__MATERIAL TO PROCESS__.
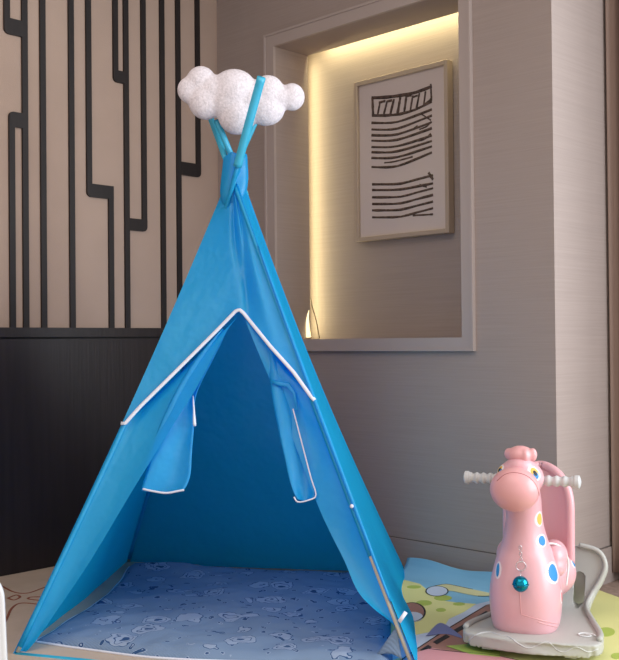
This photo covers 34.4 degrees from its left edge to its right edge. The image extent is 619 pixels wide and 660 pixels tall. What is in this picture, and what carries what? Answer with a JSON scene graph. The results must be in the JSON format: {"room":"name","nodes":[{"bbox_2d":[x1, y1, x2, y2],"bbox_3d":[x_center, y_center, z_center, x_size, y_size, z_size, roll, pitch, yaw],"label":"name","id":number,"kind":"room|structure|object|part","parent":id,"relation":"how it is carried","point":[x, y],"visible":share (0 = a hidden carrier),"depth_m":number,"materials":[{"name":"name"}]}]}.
{"room":"children's room","nodes":[
{"label":"children's room","id":0,"kind":"room"},
{"bbox_2d":[0,0,217,327],"bbox_3d":[-1.954,-0.443,3.243,0.100,2.800,4.950,-1,-1,44],"label":"wall","id":1,"kind":"structure","parent":0,"point":[199,194],"depth_m":4.25,"materials":[{"name":"beige paint"}]},
{"bbox_2d":[3,0,29,326],"bbox_3d":[-1.167,-0.925,3.977,0.011,1.832,0.102,-1,-1,44],"label":"trim","id":2,"kind":"structure","parent":1,"relation":"attached to","point":[19,28],"depth_m":3.98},
{"bbox_2d":[39,0,47,327],"bbox_3d":[-1.083,-0.925,4.062,0.010,1.832,0.025,-1,-1,44],"label":"trim","id":3,"kind":"structure","parent":1,"relation":"attached to","point":[42,3],"depth_m":4.05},
{"bbox_2d":[67,0,75,327],"bbox_3d":[-0.990,-0.925,4.157,0.010,1.832,0.025,-1,-1,44],"label":"trim","id":4,"kind":"structure","parent":1,"relation":"attached to","point":[70,3],"depth_m":4.15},
{"bbox_2d":[0,338,159,576],"bbox_3d":[-2.021,0.495,3.062,0.030,0.922,4.600,-1,-1,44],"label":"wall panel","id":5,"kind":"object","parent":1,"relation":"attached to","point":[64,403],"depth_m":4.04,"materials":[{"name":"brown wood"}]},
{"bbox_2d":[0,337,159,338],"bbox_3d":[-2.032,0.030,3.074,0.012,0.008,4.600,-1,-1,44],"label":"trim","id":6,"kind":"structure","parent":1,"relation":"attached to","point":[0,337],"depth_m":4.15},
{"bbox_2d":[0,327,163,336],"bbox_3d":[-2.024,0.007,3.066,0.036,0.038,4.600,-1,-1,44],"label":"trim","id":7,"kind":"structure","parent":1,"relation":"attached to","point":[4,331],"depth_m":4.13,"materials":[{"name":"brown wood"}]},
{"bbox_2d":[85,0,114,327],"bbox_3d":[-0.893,-0.925,4.256,0.011,1.832,0.132,-1,-1,44],"label":"trim","id":8,"kind":"structure","parent":1,"relation":"attached to","point":[92,190],"depth_m":4.22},
{"bbox_2d":[112,0,147,327],"bbox_3d":[-0.784,-0.924,4.367,0.011,1.832,0.172,-1,-1,44],"label":"trim","id":9,"kind":"structure","parent":1,"relation":"attached to","point":[122,77],"depth_m":4.35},
{"bbox_2d":[159,0,166,327],"bbox_3d":[-0.661,-0.924,4.493,0.010,1.832,0.025,-1,-1,44],"label":"trim","id":10,"kind":"structure","parent":1,"relation":"attached to","point":[161,2],"depth_m":4.49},
{"bbox_2d":[175,0,200,297],"bbox_3d":[-0.557,-0.924,4.598,0.011,1.832,0.139,-1,-1,44],"label":"trim","id":11,"kind":"structure","parent":1,"relation":"attached to","point":[182,168],"depth_m":4.56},
{"bbox_2d":[217,0,611,552],"bbox_3d":[0.405,-0.452,4.298,1.790,2.800,0.560,-1,-1,44],"label":"wall","id":12,"kind":"structure","parent":0,"point":[411,424],"depth_m":3.74,"materials":[{"name":"beige paint"}]},
{"bbox_2d":[263,0,475,350],"bbox_3d":[0.204,-0.621,4.091,1.118,1.415,0.019,-1,-1,44],"label":"trim","id":13,"kind":"structure","parent":12,"relation":"attached to","point":[467,342],"depth_m":3.88,"materials":[{"name":"beige wood"}]},
{"bbox_2d":[306,311,310,337],"bbox_3d":[-0.007,-0.031,4.562,0.023,0.131,0.042,0,-1,-13],"label":"lamp","id":14,"kind":"object","parent":13,"relation":"on","point":[308,334],"visible":1,"depth_m":4.55,"materials":[{"name":"beige"}]},
{"bbox_2d":[310,298,319,338],"bbox_3d":[0.019,-0.056,4.570,0.017,0.190,0.118,0,-1,-20],"label":"power cable","id":15,"kind":"object","parent":13,"relation":"on","point":[310,298],"visible":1,"depth_m":4.54,"materials":[{"name":"brown plastic"}]},
{"bbox_2d":[354,59,453,242],"bbox_3d":[0.395,-0.747,4.268,0.512,0.708,0.038,-1,-1,44],"label":"framed picture","id":16,"kind":"object","parent":12,"relation":"attached to","point":[404,158],"visible":1,"depth_m":4.25,"materials":[{"name":"beige paper"}]},
{"bbox_2d":[389,536,496,571],"bbox_3d":[0.221,0.884,4.077,1.798,0.126,0.008,-1,-1,44],"label":"baseboard","id":17,"kind":"structure","parent":12,"relation":"attached to","point":[452,556],"depth_m":3.78,"materials":[{"name":"grey"}]},
{"bbox_2d":[600,545,618,584],"bbox_3d":[1.024,0.867,3.617,0.008,0.134,0.460,-1,-1,44],"label":"baseboard","id":18,"kind":"structure","parent":12,"relation":"attached to","point":[607,551],"depth_m":3.70,"materials":[{"name":"grey"}]},
{"bbox_2d":[214,566,618,596],"bbox_3d":[-0.011,0.943,1.481,5.300,0.050,5.160,-1,-1,44],"label":"floor","id":19,"kind":"structure","parent":0,"point":[612,588],"depth_m":3.69,"materials":[{"name":"carpet"}]},
{"bbox_2d":[0,562,196,659],"bbox_3d":[-0.822,0.937,2.724,2.198,0.006,2.400,-1,-1,44],"label":"floor mat","id":20,"kind":"object","parent":19,"relation":"on","point":[23,591],"visible":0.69,"depth_m":3.39,"materials":[{"name":"brown carpet"}]},
{"bbox_2d":[0,583,7,659],"bbox_3d":[-0.799,0.738,2.211,0.270,0.392,0.040,-1,-1,0],"label":"panel","id":21,"kind":"object","parent":20,"relation":"on","point":[3,635],"visible":1,"depth_m":2.21,"materials":[{"name":"white"}]},
{"bbox_2d":[14,76,417,659],"bbox_3d":[-0.241,0.059,3.336,1.174,1.780,1.479,-1,-1,5],"label":"tent","id":22,"kind":"object","parent":20,"relation":"on","point":[229,449],"visible":0.99,"depth_m":3.37,"materials":[{"name":"blue fabric"}]},
{"bbox_3d":[-0.512,0.157,3.486,0.605,1.582,1.225,-1,-1,5],"label":"panel","id":23,"kind":"part","parent":22,"relation":"part of","materials":[{"name":"blue fabric"}]},
{"bbox_2d":[14,320,234,652],"bbox_3d":[-0.562,0.447,3.130,0.753,1.005,0.129,0,-1,-30],"label":"door curtain","id":24,"kind":"object","parent":22,"relation":"hanging from","point":[157,434],"depth_m":3.14,"materials":[{"name":"blue fabric"}]},
{"bbox_3d":[-0.253,0.160,3.952,0.963,1.581,0.794,-1,-1,44],"label":"panel","id":25,"kind":"part","parent":22,"relation":"part of","materials":[{"name":"blue fabric"}]},
{"bbox_2d":[177,66,304,134],"bbox_3d":[-0.234,-0.786,3.422,0.431,0.234,0.115,0,-1,-7],"label":"decoration","id":26,"kind":"object","parent":22,"relation":"attached to","point":[225,96],"visible":0.91,"depth_m":3.38,"materials":[{"name":"white fabric"}]},
{"bbox_3d":[0.315,0.173,3.319,0.775,1.529,0.927,0,-1,-36],"label":"panel","id":27,"kind":"part","parent":22,"relation":"part of","materials":[{"name":"blue fabric"}]},
{"bbox_2d":[244,317,412,659],"bbox_3d":[0.043,0.438,3.020,0.074,1.002,0.746,0,-1,-41],"label":"door curtain","id":28,"kind":"object","parent":22,"relation":"hanging from","point":[314,468],"depth_m":3.05,"materials":[{"name":"blue fabric"}]},
{"bbox_2d":[34,562,401,659],"bbox_3d":[-0.238,0.892,3.356,1.178,0.099,1.097,-1,-1,10],"label":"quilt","id":29,"kind":"object","parent":20,"relation":"on","point":[156,610],"visible":0.91,"depth_m":3.16,"materials":[{"name":"fabric"}]},
{"bbox_2d":[391,558,618,659],"bbox_3d":[0.554,0.894,2.942,1.591,0.070,1.548,-1,-1,44],"label":"play mat","id":30,"kind":"object","parent":19,"relation":"on","point":[440,598],"visible":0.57,"depth_m":3.29,"materials":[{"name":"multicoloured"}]},
{"bbox_2d":[407,585,420,588],"bbox_3d":[0.378,0.930,3.619,0.047,0.001,0.050,-1,-1,44],"label":"spot","id":31,"kind":"object","parent":30,"relation":"on","point":[408,586],"depth_m":3.62,"materials":[{"name":"green"}]},
{"bbox_2d":[416,600,431,605],"bbox_3d":[0.389,0.927,3.397,0.058,0.001,0.065,-1,-1,44],"label":"spot","id":32,"kind":"object","parent":30,"relation":"on","point":[418,602],"depth_m":3.39,"materials":[{"name":"green"}]},
{"bbox_2d":[436,608,445,611],"bbox_3d":[0.435,0.925,3.306,0.036,0.001,0.042,-1,-1,44],"label":"spot","id":33,"kind":"object","parent":30,"relation":"on","point":[437,609],"depth_m":3.30,"materials":[{"name":"green"}]},
{"bbox_2d":[434,595,451,600],"bbox_3d":[0.462,0.927,3.461,0.062,0.001,0.070,-1,-1,44],"label":"spot","id":34,"kind":"object","parent":30,"relation":"on","point":[436,597],"depth_m":3.46,"materials":[{"name":"green"}]},
{"bbox_2d":[453,602,464,605],"bbox_3d":[0.505,0.926,3.380,0.038,0.001,0.043,-1,-1,44],"label":"spot","id":35,"kind":"object","parent":30,"relation":"on","point":[454,603],"depth_m":3.38,"materials":[{"name":"green"}]},
{"bbox_2d":[463,446,607,658],"bbox_3d":[0.693,0.629,3.048,0.400,0.585,0.596,-1,-1,18],"label":"giraffe","id":36,"kind":"object","parent":30,"relation":"on","point":[553,616],"visible":1,"depth_m":2.87,"materials":[{"name":"pink plastic"}]},
{"bbox_2d":[496,563,499,576],"bbox_3d":[0.544,0.694,2.891,0.009,0.041,0.020,0,-1,-8],"label":"spot","id":37,"kind":"object","parent":36,"relation":"on","point":[497,564],"depth_m":2.89,"materials":[{"name":"blue plastic"}]},
{"bbox_2d":[512,545,528,591],"bbox_3d":[0.598,0.676,2.822,0.052,0.122,0.068,-1,-1,44],"label":"pendant","id":38,"kind":"object","parent":36,"relation":"hanging from","point":[520,583],"visible":1,"depth_m":2.80,"materials":[{"name":"teal"}]},
{"bbox_3d":[0.598,0.655,2.839,0.024,0.078,0.045,-1,-1,37],"label":"chain","id":39,"kind":"part","parent":38,"relation":"part of","materials":[{"name":"silver metal"}]},
{"bbox_2d":[537,513,541,524],"bbox_3d":[0.664,0.545,2.884,0.003,0.037,0.030,-1,-1,42],"label":"spot","id":40,"kind":"object","parent":36,"relation":"attached to","point":[539,515],"depth_m":2.88,"materials":[{"name":"yellow plastic"}]},
{"bbox_2d":[539,536,544,545],"bbox_3d":[0.670,0.607,2.879,0.035,0.031,0.007,0,-1,-44],"label":"spot","id":41,"kind":"object","parent":36,"relation":"attached to","point":[541,538],"depth_m":2.88,"materials":[{"name":"blue plastic"}]},
{"bbox_2d":[548,564,557,581],"bbox_3d":[0.700,0.696,2.868,0.014,0.053,0.059,-1,-1,37],"label":"spot","id":42,"kind":"object","parent":36,"relation":"on","point":[552,568],"depth_m":2.86,"materials":[{"name":"blue"}]},
{"bbox_3d":[0.729,0.573,3.164,0.201,0.298,0.079,-1,-1,22],"label":"backrest","id":43,"kind":"part","parent":36,"relation":"part of","materials":[{"name":"pink plastic"}]},
{"bbox_2d":[601,627,614,635],"bbox_3d":[0.903,0.920,3.047,0.052,0.001,0.099,-1,-1,21],"label":"spot","id":44,"kind":"object","parent":30,"relation":"on","point":[607,631],"depth_m":3.05,"materials":[{"name":"green"}]},
{"bbox_2d":[611,653,618,658],"bbox_3d":[0.866,0.917,2.815,0.036,0.001,0.054,-1,-1,44],"label":"spot","id":45,"kind":"object","parent":30,"relation":"on","point":[613,655],"depth_m":2.81,"materials":[{"name":"green"}]},
{"bbox_3d":[-0.038,-1.907,1.515,5.300,0.050,5.160,-1,-1,44],"label":"ceiling","id":46,"kind":"structure","parent":0,"visible":0},
{"bbox_2d":[605,0,618,572],"bbox_3d":[1.378,-0.478,3.496,0.704,2.745,0.067,-1,-1,44],"label":"door frame","id":47,"kind":"structure","parent":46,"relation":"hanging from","point":[611,6],"depth_m":3.73,"materials":[{"name":"wood"}]}
]}

__WHAT THE EXERCISE ASKS__.
Search the records for lines holding the word "baseboard", then copy each line you find.

__RESPONSE AREA__.
{"bbox_2d":[389,536,496,571],"bbox_3d":[0.221,0.884,4.077,1.798,0.126,0.008,-1,-1,44],"label":"baseboard","id":17,"kind":"structure","parent":12,"relation":"attached to","point":[452,556],"depth_m":3.78,"materials":[{"name":"grey"}]},
{"bbox_2d":[600,545,618,584],"bbox_3d":[1.024,0.867,3.617,0.008,0.134,0.460,-1,-1,44],"label":"baseboard","id":18,"kind":"structure","parent":12,"relation":"attached to","point":[607,551],"depth_m":3.70,"materials":[{"name":"grey"}]},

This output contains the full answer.